As I write this, it is Texas summertime with temperatures reaching over 100 degrees. And while I think braving the excessive heat can be depressing, I still think that being outside can reduce stress. I love to wake up before my kids and sit on my porch with a cup of coffee. I sit there and watch the sun come up and pray over my family. It’s refreshing to be outdoors.

There is something therapeutic about being outdoors. It doesn’t have to be long. Just a few minutes can be refreshing. You may not realize it, but being cooped up indoors can add to stress. Enjoy some tea on a porch, take a walk, go to a beach, take a camping trip, but spend sometime getting reacquainted with the sunlight and air. The change of scenery will do you some good.

Journal

I think journaling will always be one of my main ways of coping with stress. We are emotional creatures. Part of growing up is learning self-control over emotions, but as adults we either have adult sized tantrums or we pendulum swing over to bottling them up entirely. Really we need to process those emotions and get them out, just in a healthy way.

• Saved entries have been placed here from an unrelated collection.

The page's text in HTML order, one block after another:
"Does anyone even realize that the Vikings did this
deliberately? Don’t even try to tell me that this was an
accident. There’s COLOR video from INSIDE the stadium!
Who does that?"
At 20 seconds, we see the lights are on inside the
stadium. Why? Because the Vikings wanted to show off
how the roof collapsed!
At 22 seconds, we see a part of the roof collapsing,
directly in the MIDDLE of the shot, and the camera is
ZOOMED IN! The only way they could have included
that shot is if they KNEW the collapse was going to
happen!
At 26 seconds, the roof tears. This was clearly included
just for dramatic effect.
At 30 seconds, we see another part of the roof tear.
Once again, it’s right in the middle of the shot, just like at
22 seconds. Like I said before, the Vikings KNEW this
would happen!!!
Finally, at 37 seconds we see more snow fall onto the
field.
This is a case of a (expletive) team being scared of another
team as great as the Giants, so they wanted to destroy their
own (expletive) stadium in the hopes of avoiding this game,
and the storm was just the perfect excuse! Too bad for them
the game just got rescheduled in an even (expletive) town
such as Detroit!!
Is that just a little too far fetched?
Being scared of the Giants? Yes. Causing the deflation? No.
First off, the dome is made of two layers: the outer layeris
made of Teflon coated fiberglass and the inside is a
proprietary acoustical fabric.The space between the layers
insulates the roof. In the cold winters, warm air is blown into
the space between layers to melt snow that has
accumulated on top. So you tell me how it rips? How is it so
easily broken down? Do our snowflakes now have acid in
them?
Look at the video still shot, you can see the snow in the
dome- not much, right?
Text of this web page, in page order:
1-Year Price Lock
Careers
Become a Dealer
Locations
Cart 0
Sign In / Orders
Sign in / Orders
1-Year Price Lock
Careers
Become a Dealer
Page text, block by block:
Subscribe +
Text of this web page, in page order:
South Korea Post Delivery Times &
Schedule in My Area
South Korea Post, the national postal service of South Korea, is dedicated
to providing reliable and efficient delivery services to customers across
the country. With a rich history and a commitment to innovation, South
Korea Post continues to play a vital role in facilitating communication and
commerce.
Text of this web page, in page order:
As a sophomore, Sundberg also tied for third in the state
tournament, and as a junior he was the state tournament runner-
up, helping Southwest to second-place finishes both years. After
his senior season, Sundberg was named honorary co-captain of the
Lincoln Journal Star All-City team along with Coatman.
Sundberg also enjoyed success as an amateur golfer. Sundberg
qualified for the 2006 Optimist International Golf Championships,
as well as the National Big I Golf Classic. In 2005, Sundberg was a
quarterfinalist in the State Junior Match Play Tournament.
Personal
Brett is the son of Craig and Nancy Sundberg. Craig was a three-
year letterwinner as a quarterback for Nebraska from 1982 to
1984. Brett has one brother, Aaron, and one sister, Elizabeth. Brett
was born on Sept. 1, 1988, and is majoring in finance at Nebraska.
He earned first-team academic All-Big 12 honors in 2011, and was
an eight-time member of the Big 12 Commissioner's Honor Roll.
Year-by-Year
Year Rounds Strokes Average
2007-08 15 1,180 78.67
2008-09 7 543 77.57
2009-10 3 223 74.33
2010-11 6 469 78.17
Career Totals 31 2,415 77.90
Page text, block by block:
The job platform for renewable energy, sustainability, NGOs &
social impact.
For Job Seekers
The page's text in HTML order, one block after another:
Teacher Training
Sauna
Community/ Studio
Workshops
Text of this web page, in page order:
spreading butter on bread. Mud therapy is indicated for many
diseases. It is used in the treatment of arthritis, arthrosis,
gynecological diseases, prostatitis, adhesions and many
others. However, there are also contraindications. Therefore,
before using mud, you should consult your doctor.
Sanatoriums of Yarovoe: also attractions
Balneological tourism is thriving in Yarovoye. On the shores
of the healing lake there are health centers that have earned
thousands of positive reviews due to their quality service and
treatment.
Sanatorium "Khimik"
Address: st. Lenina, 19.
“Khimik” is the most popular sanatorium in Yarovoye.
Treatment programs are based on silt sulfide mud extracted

That’s why I recommend journaling. It’s non-destructive and yet it still allows you to say what you’re really feeling. More often than not, journaling has also helped me explore and figure out what I’m feeling. I’m always a little surprised when unknown feelings, fears, and thoughts begin to surface. I’ve learned a lot about myself!

I know there are a lot of people out there who hate to write. I understand, but I still encourage you to give it a try. Although, keeping a paper journal is custom, these days, there are so many electronic alternatives. I personally love the Day One app. It’s available on the App Store for both devices and computers.

If you need some inspiration to get started, take a look at some of my journaling prompts.

Letter Write

This might be a new concept, especially if you aren’t a journal junkie, like me, but I chose to include it separately from journaling because I think it holds a lot of merit. Something that has always helped me, is letter writing. This is similar to journaling in that you will be writing out your thoughts – just in a different way,

Instead of writing to yourself, write to whatever or whomever is upsetting you. Haven’t you ever wanted to tell someone off? There’s always the same problem with doing that – consequences. You always risk permanently severing the relationship or situation if you do. So in this instance you’ll be writing it for your own benefit. Sometimes what causes stress is simply the bottling up of emotions.

Use paper or type it out. Tell off whatever or whomever is upsetting you. Don’t hold back. Tell them how you really feel. Rip them a new one! Get it all out. Then you can do one of two things: destroy the letter or mail it to “God” via the post office.

Talk to Someone

Talking something out can be incredibly helpful and therapeutic. It can give us an opportunity to hear some of our thoughts out loud. I’m an avid advocate for professional therapy (duh, my degree is in Psychology), but it’s because I think it is incredibly helpful to talk things out. You hear yourself express feelings you might not have realized were there and you get constructive feedback.

I would caution you. Confidants should be chosen wisely. Some close people in your life, may not be the best ones from which to seek advice. I have two criteria for choosing a listening friend: they have to be able to listen to me (hearing me out and constructive feedback) and they have to have their own shit together. Yes, I cursed. I did that on purpose. That’s because everybody has shit in their life – the muddy, icky crap that is hard to clean up and deal with. But some people are doing a great job at handling it. Don’t go to someone whose own life is a screw up. You don’t want their advice.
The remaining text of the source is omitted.